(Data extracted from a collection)
------------------------

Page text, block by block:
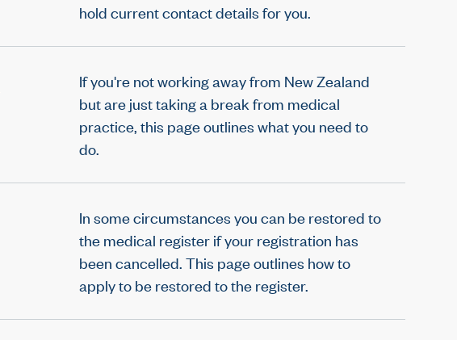
hold current contact details for you.
If you're not working away from New Zealand
but are just taking a break from medical
practice, this page outlines what you need to
do.
In some circumstances you can be restored to
the medical register if your registration has
been cancelled. This page outlines how to
apply to be restored to the register.
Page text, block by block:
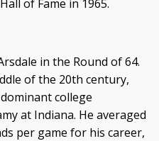
of Fame in 1965.
in the Round of 64.
of the 20th century,
college
at Indiana. He averaged
per game for his career,
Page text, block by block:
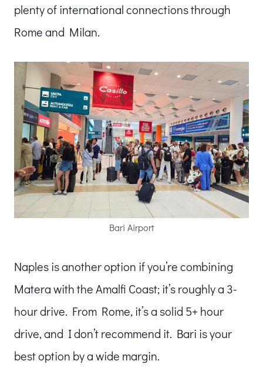
plenty of international connections through
Rome and Milan.
Bari Airport
Naples is another option if you’re combining
Matera with the Amalfi Coast; it’s roughly a 3-
hour drive. From Rome, it’s a solid 5+ hour
drive, and I don’t recommend it. Bari is your
best option by a wide margin.
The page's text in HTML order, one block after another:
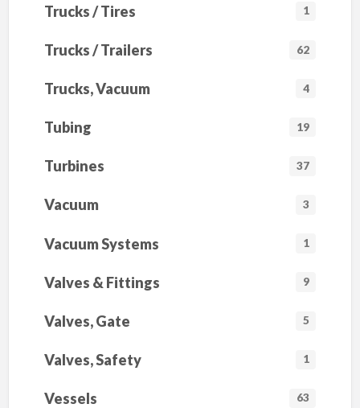
Trucks / Tires 1
Trucks / Trailers 62
Trucks, Vacuum 4
Tubing 19
Turbines 37
Vacuum 3
Vacuum Systems 1
Valves & Fittings 9
Valves, Gate 5
Valves, Safety 1
Vessels 63
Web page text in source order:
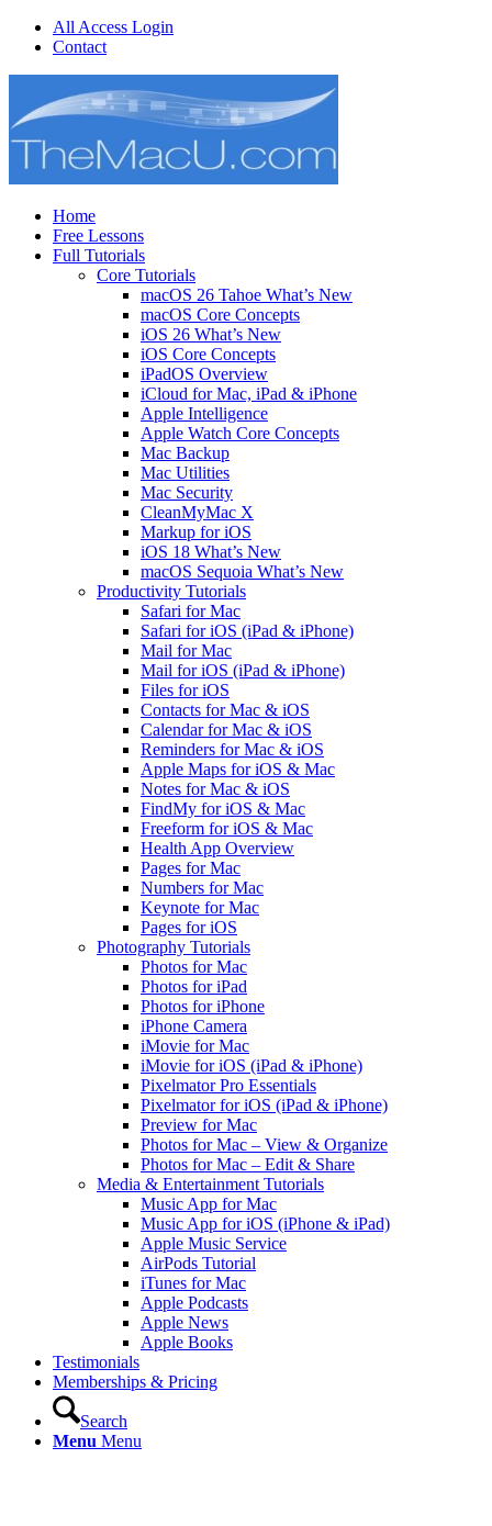
All Access Login
Contact
Home
Free Lessons
Full Tutorials
Core Tutorials
macOS 26 Tahoe What’s New
macOS Core Concepts
iOS 26 What’s New
iOS Core Concepts
iPadOS Overview
iCloud for Mac, iPad & iPhone
Apple Intelligence
Apple Watch Core Concepts
Mac Backup
Mac Utilities
Mac Security
CleanMyMac X
Markup for iOS
iOS 18 What’s New
macOS Sequoia What’s New
Productivity Tutorials
Safari for Mac
Safari for iOS (iPad & iPhone)
Mail for Mac
Mail for iOS (iPad & iPhone)
Files for iOS
Contacts for Mac & iOS
Calendar for Mac & iOS
Reminders for Mac & iOS
Apple Maps for iOS & Mac
Notes for Mac & iOS
FindMy for iOS & Mac
Freeform for iOS & Mac
Health App Overview
Pages for Mac
Numbers for Mac
Keynote for Mac
Pages for iOS
Photography Tutorials
Photos for Mac
Photos for iPad
Photos for iPhone
iPhone Camera
iMovie for Mac
iMovie for iOS (iPad & iPhone)
Pixelmator Pro Essentials
Pixelmator for iOS (iPad & iPhone)
Preview for Mac
Photos for Mac – View & Organize
Photos for Mac – Edit & Share
Media & Entertainment Tutorials
Music App for Mac
Music App for iOS (iPhone & iPad)
Apple Music Service
AirPods Tutorial
iTunes for Mac
Apple Podcasts
Apple News
Apple Books
Testimonials
Memberships & Pricing
Search
Menu Menu

------------------------

Your assignment: The response must match the data line for line, from its first line through the line with "Apple Books", inclusive, and must leave out the pictures.

Answer box:
Page text, block by block:
hold current contact details for you.
If you're not working away from New Zealand
but are just taking a break from medical
practice, this page outlines what you need to
do.
In some circumstances you can be restored to
the medical register if your registration has
been cancelled. This page outlines how to
apply to be restored to the register.
Page text, block by block:
of Fame in 1965.
in the Round of 64.
of the 20th century,
college
at Indiana. He averaged
per game for his career,
Page text, block by block:
plenty of international connections through
Rome and Milan.
Bari Airport
Naples is another option if you’re combining
Matera with the Amalfi Coast; it’s roughly a 3-
hour drive. From Rome, it’s a solid 5+ hour
drive, and I don’t recommend it. Bari is your
best option by a wide margin.
The page's text in HTML order, one block after another:
Trucks / Tires 1
Trucks / Trailers 62
Trucks, Vacuum 4
Tubing 19
Turbines 37
Vacuum 3
Vacuum Systems 1
Valves & Fittings 9
Valves, Gate 5
Valves, Safety 1
Vessels 63
Web page text in source order:
All Access Login
Contact
Home
Free Lessons
Full Tutorials
Core Tutorials
macOS 26 Tahoe What’s New
macOS Core Concepts
iOS 26 What’s New
iOS Core Concepts
iPadOS Overview
iCloud for Mac, iPad & iPhone
Apple Intelligence
Apple Watch Core Concepts
Mac Backup
Mac Utilities
Mac Security
CleanMyMac X
Markup for iOS
iOS 18 What’s New
macOS Sequoia What’s New
Productivity Tutorials
Safari for Mac
Safari for iOS (iPad & iPhone)
Mail for Mac
Mail for iOS (iPad & iPhone)
Files for iOS
Contacts for Mac & iOS
Calendar for Mac & iOS
Reminders for Mac & iOS
Apple Maps for iOS & Mac
Notes for Mac & iOS
FindMy for iOS & Mac
Freeform for iOS & Mac
Health App Overview
Pages for Mac
Numbers for Mac
Keynote for Mac
Pages for iOS
Photography Tutorials
Photos for Mac
Photos for iPad
Photos for iPhone
iPhone Camera
iMovie for Mac
iMovie for iOS (iPad & iPhone)
Pixelmator Pro Essentials
Pixelmator for iOS (iPad & iPhone)
Preview for Mac
Photos for Mac – View & Organize
Photos for Mac – Edit & Share
Media & Entertainment Tutorials
Music App for Mac
Music App for iOS (iPhone & iPad)
Apple Music Service
AirPods Tutorial
iTunes for Mac
Apple Podcasts
Apple News
Apple Books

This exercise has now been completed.